Chilean bishop tied to abuse allowed to resign
Pope apologizes for blocking Barros from leaving the church
ROME — In January, Pope Francis deeply offended survivors of clerical abuse and threatened the reputation of his pontificate when he defended a Chilean bishop from the “calumny” of victims and said that he had refused the bishop’s offers of resignation.
On Monday, Francis accepted the resignation of that bishop, Juan Barros of Osorno.
The resignation of Barros and of two other bishops in Chile is a remarkable reversal for Francis. Only months ago, the Chilean scandal represented an enormous threat to the pope’s credibility. Now, abuse victims and their advocates express hope that a new era is beginning in which bishops and the church hierarchy will be held accountable for covering up and ignoring abuse.
“Today begins a new day for the Catholic Church in Chile and hopefully the world,” Juan Carlos Cruz, a victim of the Rev.

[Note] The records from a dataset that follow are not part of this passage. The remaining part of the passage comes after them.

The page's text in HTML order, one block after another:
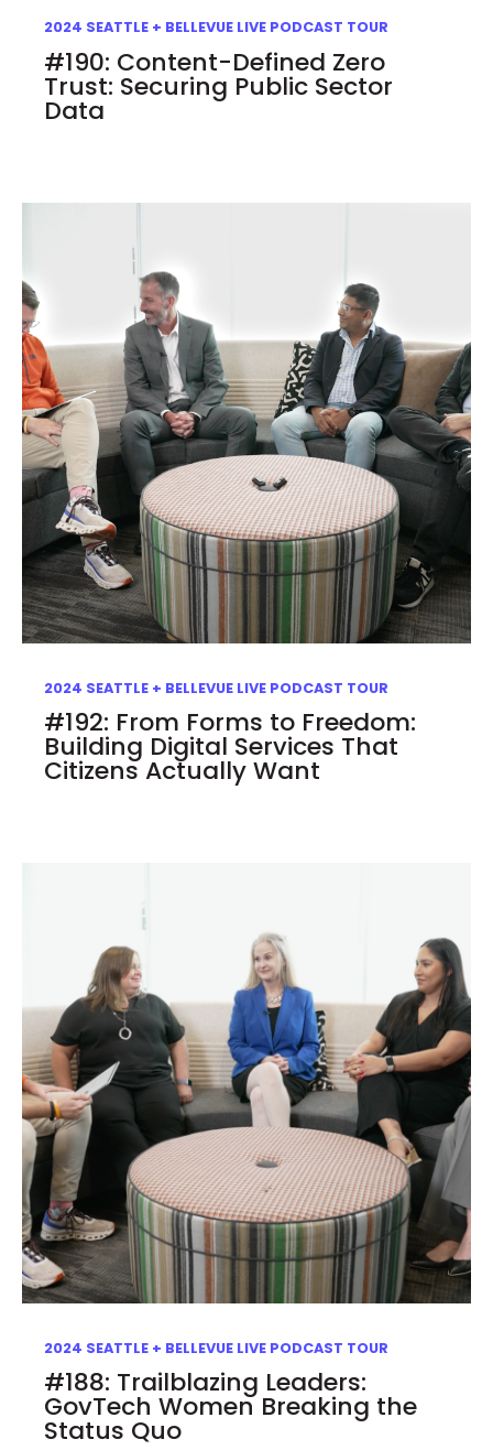
2024 SEATTLE + BELLEVUE LIVE PODCAST TOUR
#190: Content-Defined Zero
Trust: Securing Public Sector
Data
2024 SEATTLE + BELLEVUE LIVE PODCAST TOUR
#192: From Forms to Freedom:
Building Digital Services That
Citizens Actually Want
2024 SEATTLE + BELLEVUE LIVE PODCAST TOUR
#188: Trailblazing Leaders:
GovTech Women Breaking the
Status Quo

Fernando Karadima, one of Chile’s most notorious abusive priests, wrote on Twitter on Monday.
The priest was a mentor of Barros, who Cruz says witnessed his abuse and did nothing. The pope also accepted the resignations of Cristián Caro Cordero, bishop of Puerto Montt, and Gonzalo Duarte García de Cortázar, bishop of Valparaíso, both of whom are 75, the mandatory retirement age for bishops in the church. Barros, who is accused of witnessing and covering up abuse, is 61. He denies the allegations against him.
Francis had moved Barros from Chile’s military diocese to the southern diocese of Osorno in 2015, a decision that prompted outrage from local Catholics and from victims of Karadima, whom the Vatican found guilty of sexually abusing minors in 2011.

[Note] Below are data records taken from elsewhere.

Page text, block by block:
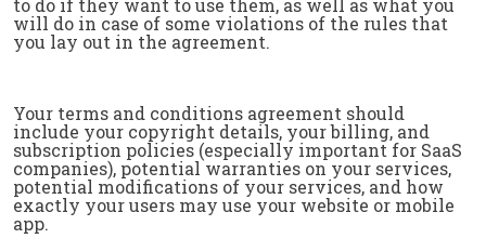
to do if they want to use them, as well as what you
will do in case of some violations of the rules that
you lay out in the agreement.
Your terms and conditions agreement should
include your copyright details, your billing, and
subscription policies (especially important for SaaS
companies), potential warranties on your services,
potential modifications of your services, and how
exactly your users may use your website or mobile
app.
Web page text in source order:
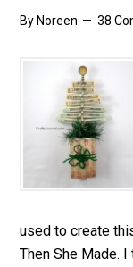
By Noreen 38
used to create
Then She Made.
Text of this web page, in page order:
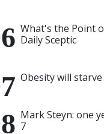
What's the Point
Daily Sceptic
Obesity will
Mark Steyn: one
7
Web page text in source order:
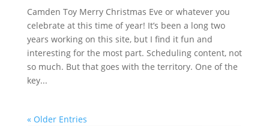
Camden Toy Merry Christmas Eve or whatever you
celebrate at this time of year! It’s been a long two
years working on this site, but I find it fun and
interesting for the most part. Scheduling content, not
so much. But that goes with the territory. One of the
key...
« Older Entries
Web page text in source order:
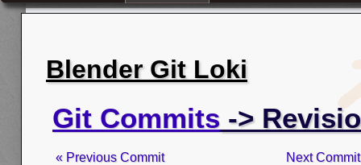
Blender Git Loki
Git Commits ->
« Previous Commit Next

At the time, the country’s largely Socialist-led Parliament sought to block the installment of Barros. That move apparently prompted Francis to say, in recorded remarks, “Think with the head, don’t be led around by the nose by these leftists.”
Pressure on Francis continued to build. He then sent Archbishop Charles Scicluna of Malta, the Vatican’s leading sex crimes investigator, to talk to Karadima’s victims in the United States and in Chile about Barros. Scicluna spoke to 64 people and gave Francis a 2,300-page report that led the pope to issue an extraordinary apology.
“I have made serious errors of judgment and perception of the situation, especially due to lack of truthful and balanced information,” Francis wrote.